2. Systematic sampling: A systematic sampling is formed by selecting one at random and then selecting the rest at evenly spaced intervals until the sample size has been reached. Suppose that in the nature club of your school, there are 100 members and you want to make a core group of 10. First, you number the 100 students of the club from 1 to 100. By lottery method or by random table method you select one student from the first ten. Let it be the 7th student. Then take an appropriate interval and select the rest 9 students. If the interval you had taken is 10, then the second student in the sample is the 17th student, the third student in the sample is the 27th student, etc.
3. Cluster sampling: This type of sampling is carried out in several stages. Suppose we are studying the employment of households in Kerala. In the first stage, Kerala is divided into three or four zones. Then each zone is divided into districts. Then each district is divided into villages. From each district, a sample of villages may be taken at random. From each selected village, households of the required size are also taken at random. Since several stages involve in cluster sampling, it is also known as multi-stage sampling.
Non-Random Sampling
In this method of sampling, the investigator himself makes the choice of the sample from the population according to his own discretion which he thinks to be the best. Here, all the units in the population do not have an equal chance of being selected into the sample.

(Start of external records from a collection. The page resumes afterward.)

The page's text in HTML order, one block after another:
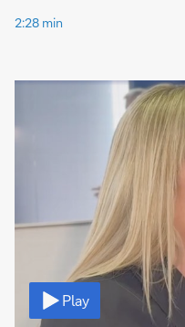
2:28 min
Play
Video
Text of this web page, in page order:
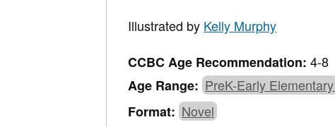
Illustrated by Kelly Murphy
CCBC Age Recommendation:4-8
Age Range: PreK-Early
Format: Novel
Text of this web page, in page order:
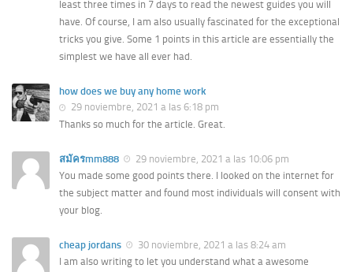
least three times in 7 days to read the newest guides you will
have. Of course, I am also usually fascinated for the exceptional
tricks you give. Some 1 points in this article are essentially the
simplest we have all ever had.
how does we buy any home work
29 noviembre, 2021 a las 6:18 pm
Thanks so much for the article. Great.
สมัครmm888
29 noviembre, 2021 a las 10:06 pm
You made some good points there. I looked on the internet for
the subject matter and found most individuals will consent with
your blog.
cheap jordans
30 noviembre, 2021 a las 8:24 am
I am also writing to let you understand what a awesome
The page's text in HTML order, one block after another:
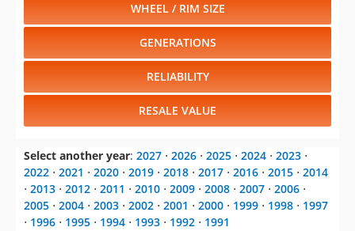
WHEEL / RIM SIZE
GENERATIONS
RELIABILITY
RESALE VALUE
Select another year: 2027 ⋅ 2026 ⋅ 2025 ⋅ 2024 ⋅ 2023 ⋅
2022 ⋅ 2021 ⋅ 2020 ⋅ 2019 ⋅ 2018 ⋅ 2017 ⋅ 2016 ⋅ 2015 ⋅ 2014
⋅ 2013 ⋅ 2012 ⋅ 2011 ⋅ 2010 ⋅ 2009 ⋅ 2008 ⋅ 2007 ⋅ 2006 ⋅
2005 ⋅ 2004 ⋅ 2003 ⋅ 2002 ⋅ 2001 ⋅ 2000 ⋅ 1999 ⋅ 1998 ⋅ 1997
⋅ 1996 ⋅ 1995 ⋅ 1994 ⋅ 1993 ⋅ 1992 ⋅ 1991
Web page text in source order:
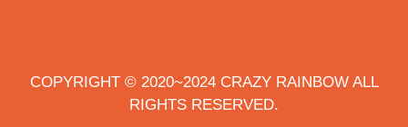
COPYRIGHT © 2020~2024 CRAZY RAINBOW ALL
RIGHTS RESERVED.
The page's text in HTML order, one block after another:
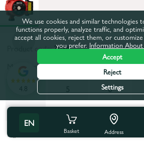
Product code:3034
Maximum pumping height, m:5
5
6
12
All characteristics
EN
Basket Address
4.8
We use cookies and similar technologies
functions properly, analyze traffic, and
accept all cookies, reject them, or
you prefer. Information
Accept
Reject
Settings
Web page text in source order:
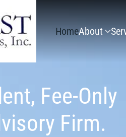
HomeAbout
Fee-Only
Firm.
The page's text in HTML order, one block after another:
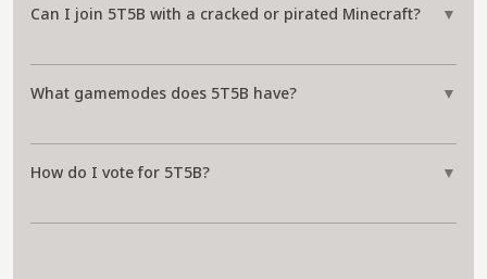
Can I join 5T5B with a cracked or pirated Minecraft? ▼
What gamemodes does 5T5B have? ▼
How do I vote for 5T5B? ▼
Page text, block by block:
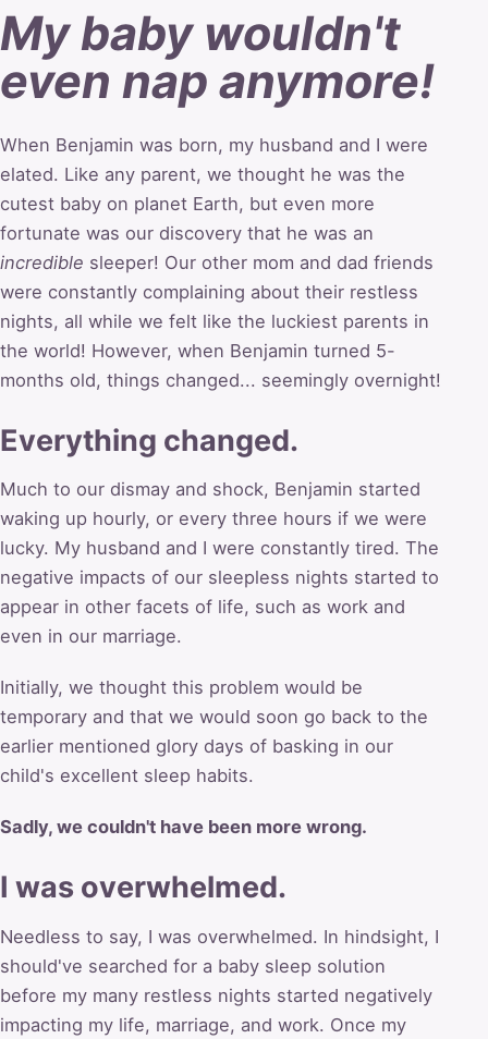
My baby wouldn't
even nap anymore!
When Benjamin was born, my husband and I were
elated. Like any parent, we thought he was the
cutest baby on planet Earth, but even more
fortunate was our discovery that he was an
incredible sleeper! Our other mom and dad friends
were constantly complaining about their restless
nights, all while we felt like the luckiest parents in
the world! However, when Benjamin turned 5-
months old, things changed... seemingly overnight!
Everything changed.
Much to our dismay and shock, Benjamin started
waking up hourly, or every three hours if we were
lucky. My husband and I were constantly tired. The
negative impacts of our sleepless nights started to
appear in other facets of life, such as work and
even in our marriage.
Initially, we thought this problem would be
temporary and that we would soon go back to the
earlier mentioned glory days of basking in our
child's excellent sleep habits.
Sadly, we couldn't have been more wrong.
I was overwhelmed.
Needless to say, I was overwhelmed. In hindsight, I
should've searched for a baby sleep solution
before my many restless nights started negatively
impacting my life, marriage, and work. Once my
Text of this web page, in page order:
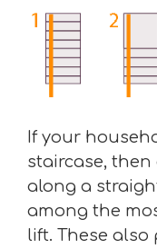
If your
staircase,
along a
among the
lift. These also
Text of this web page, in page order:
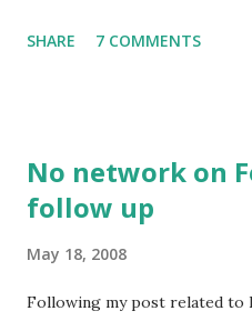
despite its simple look.
SHARE 7 COMMENTS
No network on
follow up
May 18, 2008
Following my post related to
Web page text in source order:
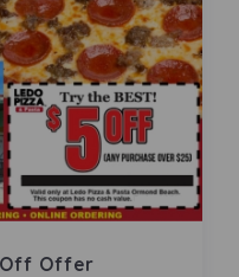
Off Offer
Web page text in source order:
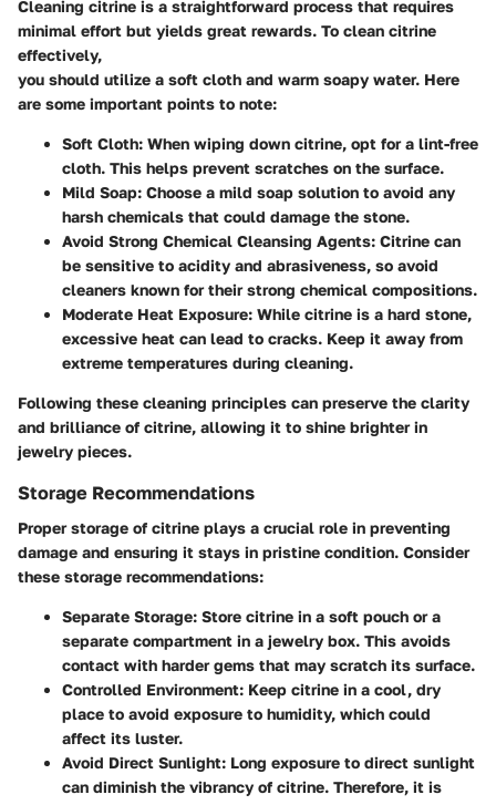
Cleaning citrine is a straightforward process that requires
minimal effort but yields great rewards. To clean citrine
effectively,
you should utilize a soft cloth and warm soapy water. Here
are some important points to note:
Soft Cloth: When wiping down citrine, opt for a lint-free
cloth. This helps prevent scratches on the surface.
Mild Soap: Choose a mild soap solution to avoid any
harsh chemicals that could damage the stone.
Avoid Strong Chemical Cleansing Agents: Citrine can
be sensitive to acidity and abrasiveness, so avoid
cleaners known for their strong chemical compositions.
Moderate Heat Exposure: While citrine is a hard stone,
excessive heat can lead to cracks. Keep it away from
extreme temperatures during cleaning.
Following these cleaning principles can preserve the clarity
and brilliance of citrine, allowing it to shine brighter in
jewelry pieces.
Storage Recommendations
Proper storage of citrine plays a crucial role in preventing
damage and ensuring it stays in pristine condition. Consider
these storage recommendations:
Separate Storage: Store citrine in a soft pouch or a
separate compartment in a jewelry box. This avoids
contact with harder gems that may scratch its surface.
Controlled Environment: Keep citrine in a cool, dry
place to avoid exposure to humidity, which could
affect its luster.
Avoid Direct Sunlight: Long exposure to direct sunlight
can diminish the vibrancy of citrine. Therefore, it is
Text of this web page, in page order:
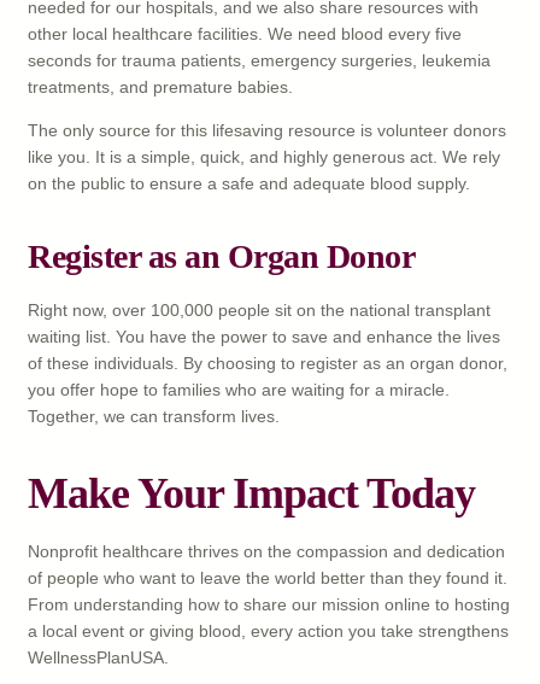
needed for our hospitals, and we also share resources with
other local healthcare facilities. We need blood every five
seconds for trauma patients, emergency surgeries, leukemia
treatments, and premature babies.
The only source for this lifesaving resource is volunteer donors
like you. It is a simple, quick, and highly generous act. We rely
on the public to ensure a safe and adequate blood supply.
Register as an Organ Donor
Right now, over 100,000 people sit on the national transplant
waiting list. You have the power to save and enhance the lives
of these individuals. By choosing to register as an organ donor,
you offer hope to families who are waiting for a miracle.
Together, we can transform lives.
Make Your Impact Today
Nonprofit healthcare thrives on the compassion and dedication
of people who want to leave the world better than they found it.
From understanding how to share our mission online to hosting
a local event or giving blood, every action you take strengthens
WellnessPlanUSA.
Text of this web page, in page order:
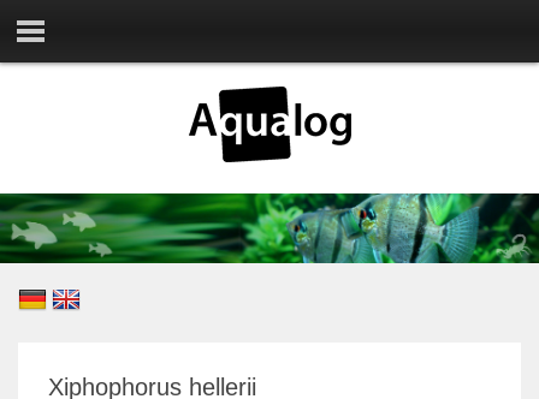
Xiphophorus hellerii
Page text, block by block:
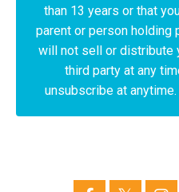
than 13 years or that
parent or person holding
will not sell or distribute
third party at any
unsubscribe at
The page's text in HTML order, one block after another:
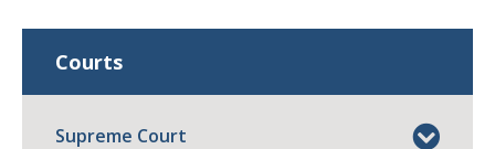
Courts
Supreme Court
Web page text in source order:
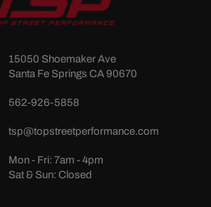
15050 Shoemaker Ave
Santa Fe Springs CA 90670
562-926-5858
tsp@topstreetperformance.com
Mon - Fri: 7am - 4pm
Sat & Sun: Closed
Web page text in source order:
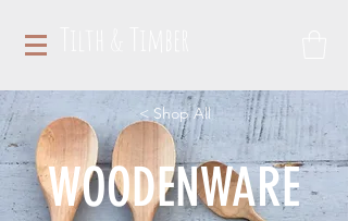
< Shop All
WOODENWARE
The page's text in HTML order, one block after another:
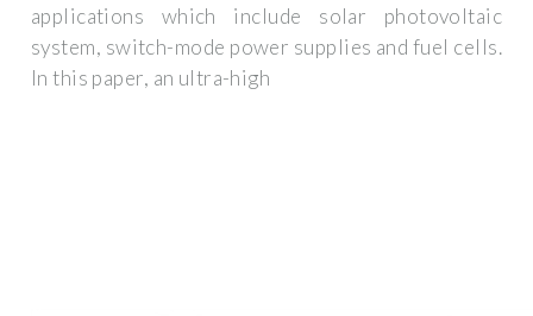
applications which include solar photovoltaic
system, switch-mode power supplies and fuel cells.
In this paper, an ultra-high
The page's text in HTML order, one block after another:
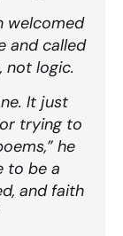
welcomed
and called
not logic.
It just
trying to
he
to be a
and faith
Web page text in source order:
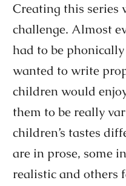
Creating this series
challenge. Almost
had to be
wanted to write
children would
them to be really
children’s tastes
are in prose, some
realistic and others
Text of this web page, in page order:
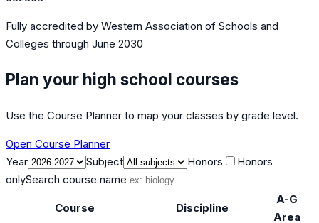
Fully accredited by Western Association of Schools and
Colleges through June 2030
Plan your high school courses
Use the Course Planner to map your classes by grade level.
Open Course Planner
Year
Subject Honors
Honors
onlySearch course name
Course Discipline
A-G
Area
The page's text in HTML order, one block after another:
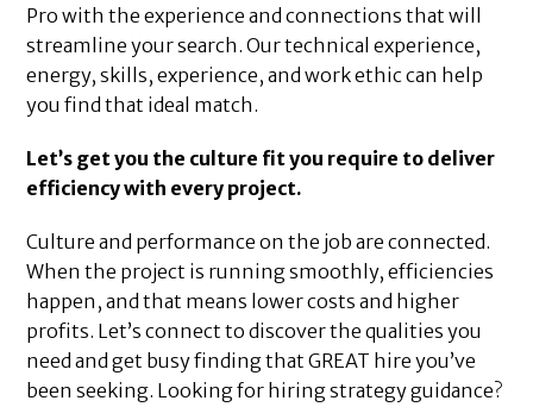
Pro with the experience and connections that will
streamline your search. Our technical experience,
energy, skills, experience, and work ethic can help
you find that ideal match.
Let’s get you the culture fit you require to deliver
efficiency with every project.
Culture and performance on the job are connected.
When the project is running smoothly, efficiencies
happen, and that means lower costs and higher
profits. Let’s connect to discover the qualities you
need and get busy finding that GREAT hire you’ve
been seeking. Looking for hiring strategy guidance?
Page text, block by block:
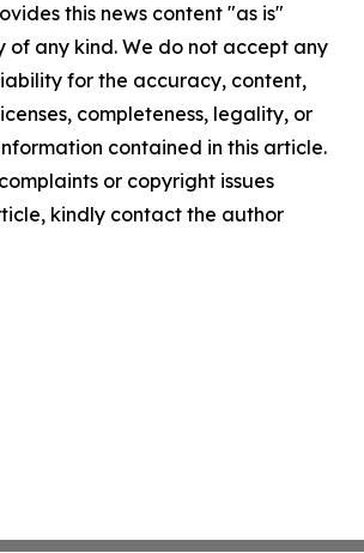
this news content "as is"
any kind. We do not accept any
for the accuracy, content,
completeness, legality, or
contained in this article.
or copyright issues
kindly contact the author

Sampling Errors and Non-Sampling Errors:
Sampling Errors
The purpose of the sample is to take an estimate of the population. Sam^g error refers to the differences between the sample estimate and the actual value of a characteristic of the population. It is the error that occurs when you make an observation from the sample taken from the population. Thus, the difference between the actual value of a parameter of the population and its estimate is the sampling error.
Non-Sampling Errors
Non-sampling errors are more serious than sampling errors because a sampling error can be minimized. But errors due to mistakes while framing tables and data entry will affect the final result. They are non-sampling errors.